_What the task asks_:
The entries that follow must be written out exactly, without any of the pictures they contain.

_Dataset records_:
Content starts
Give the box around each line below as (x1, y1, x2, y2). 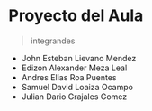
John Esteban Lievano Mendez (21, 52, 137, 63)
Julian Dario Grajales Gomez (21, 91, 128, 102)
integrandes (30, 35, 76, 46)
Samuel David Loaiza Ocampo (21, 81, 134, 92)
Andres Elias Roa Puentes (21, 71, 117, 82)
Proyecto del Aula (8, 5, 144, 26)
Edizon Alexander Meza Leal (21, 62, 128, 73)
Content ends
_Response to this task_:
Give the box around each line below as (x1, y1, x2, y2). 
John Esteban Lievano Mendez (21, 52, 137, 63)
Julian Dario Grajales Gomez (21, 91, 128, 102)
integrandes (30, 35, 76, 46)
Samuel David Loaiza Ocampo (21, 81, 134, 92)
Andres Elias Roa Puentes (21, 71, 117, 82)
Proyecto del Aula (8, 5, 144, 26)
Edizon Alexander Meza Leal (21, 62, 128, 73)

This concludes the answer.